• Activity
Taking the line with "Njena vrednost je" as the first and the line with "Na splošno moramo" as the last, set down exactly every line in that range from the entries below, and no more.

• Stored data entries
================================

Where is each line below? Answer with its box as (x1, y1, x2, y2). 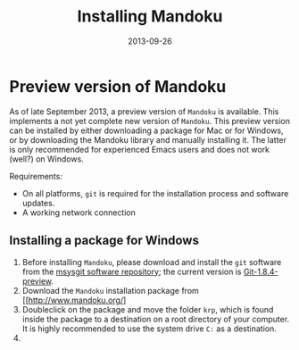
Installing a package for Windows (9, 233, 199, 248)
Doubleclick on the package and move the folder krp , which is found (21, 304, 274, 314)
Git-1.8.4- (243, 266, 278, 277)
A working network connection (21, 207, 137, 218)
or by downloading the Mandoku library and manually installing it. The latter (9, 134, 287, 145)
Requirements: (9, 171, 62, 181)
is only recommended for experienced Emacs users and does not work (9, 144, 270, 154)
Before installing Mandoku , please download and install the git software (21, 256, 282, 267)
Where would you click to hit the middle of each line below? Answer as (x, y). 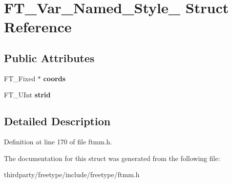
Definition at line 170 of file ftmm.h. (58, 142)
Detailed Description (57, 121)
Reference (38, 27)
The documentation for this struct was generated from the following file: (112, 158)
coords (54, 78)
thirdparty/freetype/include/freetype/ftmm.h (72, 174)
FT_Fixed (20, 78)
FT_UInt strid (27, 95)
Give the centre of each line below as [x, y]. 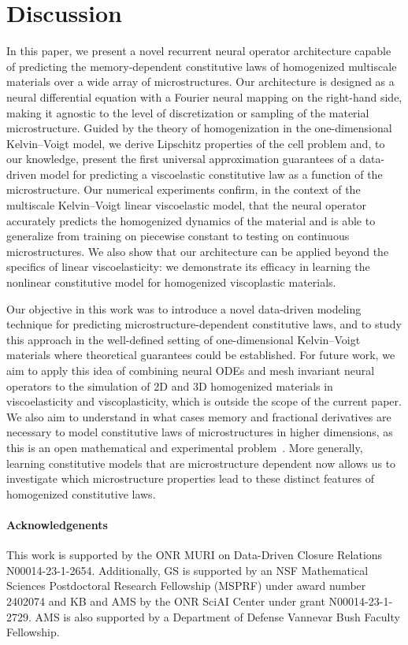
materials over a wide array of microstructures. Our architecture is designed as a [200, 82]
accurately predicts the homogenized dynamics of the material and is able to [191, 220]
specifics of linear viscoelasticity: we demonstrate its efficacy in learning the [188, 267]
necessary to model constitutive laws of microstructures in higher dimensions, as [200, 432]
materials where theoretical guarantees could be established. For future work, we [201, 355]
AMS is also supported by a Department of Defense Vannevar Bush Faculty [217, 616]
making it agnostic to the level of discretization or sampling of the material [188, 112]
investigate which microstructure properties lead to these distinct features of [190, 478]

================================

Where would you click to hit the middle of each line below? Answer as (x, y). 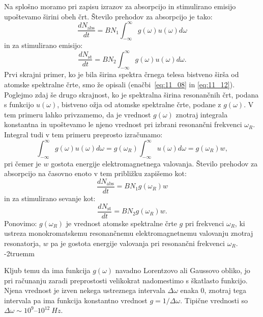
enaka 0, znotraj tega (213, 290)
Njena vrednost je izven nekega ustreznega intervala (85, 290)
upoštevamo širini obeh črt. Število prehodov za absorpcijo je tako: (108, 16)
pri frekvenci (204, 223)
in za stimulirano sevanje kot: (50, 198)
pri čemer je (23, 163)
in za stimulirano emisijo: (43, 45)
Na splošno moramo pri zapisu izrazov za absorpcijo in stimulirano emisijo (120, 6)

================================

• Task output
Njena vrednost je izven nekega ustreznega intervala (85, 290)
upoštevamo širini obeh črt. Število prehodov za absorpcijo je tako: (108, 16)
pri frekvenci (204, 223)
in za stimulirano sevanje kot: (50, 198)
pri čemer je (23, 163)
in za stimulirano emisijo: (43, 45)
Na splošno moramo pri zapisu izrazov za absorpcijo in stimulirano emisijo (120, 6)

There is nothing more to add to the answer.